Work to be completed:
Return only the line that contains "ALIMENTOS [44, 207, 117, 222]" and each line after it, through the last line of the data below, copied exactly.

Study material:
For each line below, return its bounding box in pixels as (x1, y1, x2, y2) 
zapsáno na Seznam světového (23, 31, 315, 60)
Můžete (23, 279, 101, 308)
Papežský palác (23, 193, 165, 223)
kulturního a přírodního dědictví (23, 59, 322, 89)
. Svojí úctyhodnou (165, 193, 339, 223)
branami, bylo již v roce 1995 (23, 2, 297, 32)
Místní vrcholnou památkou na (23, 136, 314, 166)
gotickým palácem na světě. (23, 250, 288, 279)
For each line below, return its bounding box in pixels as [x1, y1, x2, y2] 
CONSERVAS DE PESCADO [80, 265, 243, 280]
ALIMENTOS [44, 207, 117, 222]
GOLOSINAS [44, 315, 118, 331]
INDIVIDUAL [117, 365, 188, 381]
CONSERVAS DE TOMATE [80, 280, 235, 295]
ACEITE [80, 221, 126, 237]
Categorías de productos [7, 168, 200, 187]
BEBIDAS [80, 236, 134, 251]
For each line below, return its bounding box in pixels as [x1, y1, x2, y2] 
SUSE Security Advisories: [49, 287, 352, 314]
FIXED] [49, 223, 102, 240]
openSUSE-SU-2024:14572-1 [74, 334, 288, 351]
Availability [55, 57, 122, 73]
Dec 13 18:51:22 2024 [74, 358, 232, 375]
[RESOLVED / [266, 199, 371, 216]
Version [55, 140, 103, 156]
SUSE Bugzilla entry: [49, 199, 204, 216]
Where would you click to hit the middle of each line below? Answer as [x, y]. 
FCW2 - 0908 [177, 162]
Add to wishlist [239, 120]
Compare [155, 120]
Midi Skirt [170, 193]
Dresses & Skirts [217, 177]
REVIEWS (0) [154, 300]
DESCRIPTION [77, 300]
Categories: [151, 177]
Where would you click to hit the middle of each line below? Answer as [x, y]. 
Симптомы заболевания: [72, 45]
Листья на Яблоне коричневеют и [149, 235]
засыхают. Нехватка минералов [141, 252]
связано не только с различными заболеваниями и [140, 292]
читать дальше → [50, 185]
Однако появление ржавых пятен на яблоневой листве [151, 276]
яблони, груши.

Response area:
ALIMENTOS [44, 207, 117, 222]
GOLOSINAS [44, 315, 118, 331]
INDIVIDUAL [117, 365, 188, 381]
CONSERVAS DE TOMATE [80, 280, 235, 295]
ACEITE [80, 221, 126, 237]
Categorías de productos [7, 168, 200, 187]
BEBIDAS [80, 236, 134, 251]
For each line below, return its bounding box in pixels as [x1, y1, x2, y2] 
SUSE Security Advisories: [49, 287, 352, 314]
FIXED] [49, 223, 102, 240]
openSUSE-SU-2024:14572-1 [74, 334, 288, 351]
Availability [55, 57, 122, 73]
Dec 13 18:51:22 2024 [74, 358, 232, 375]
[RESOLVED / [266, 199, 371, 216]
Version [55, 140, 103, 156]
SUSE Bugzilla entry: [49, 199, 204, 216]
Where would you click to hit the middle of each line below? Answer as [x, y]. 
FCW2 - 0908 [177, 162]
Add to wishlist [239, 120]
Compare [155, 120]
Midi Skirt [170, 193]
Dresses & Skirts [217, 177]
REVIEWS (0) [154, 300]
DESCRIPTION [77, 300]
Categories: [151, 177]
Where would you click to hit the middle of each line below? Answer as [x, y]. 
Симптомы заболевания: [72, 45]
Листья на Яблоне коричневеют и [149, 235]
засыхают. Нехватка минералов [141, 252]
связано не только с различными заболеваниями и [140, 292]
читать дальше → [50, 185]
Однако появление ржавых пятен на яблоневой листве [151, 276]
яблони, груши.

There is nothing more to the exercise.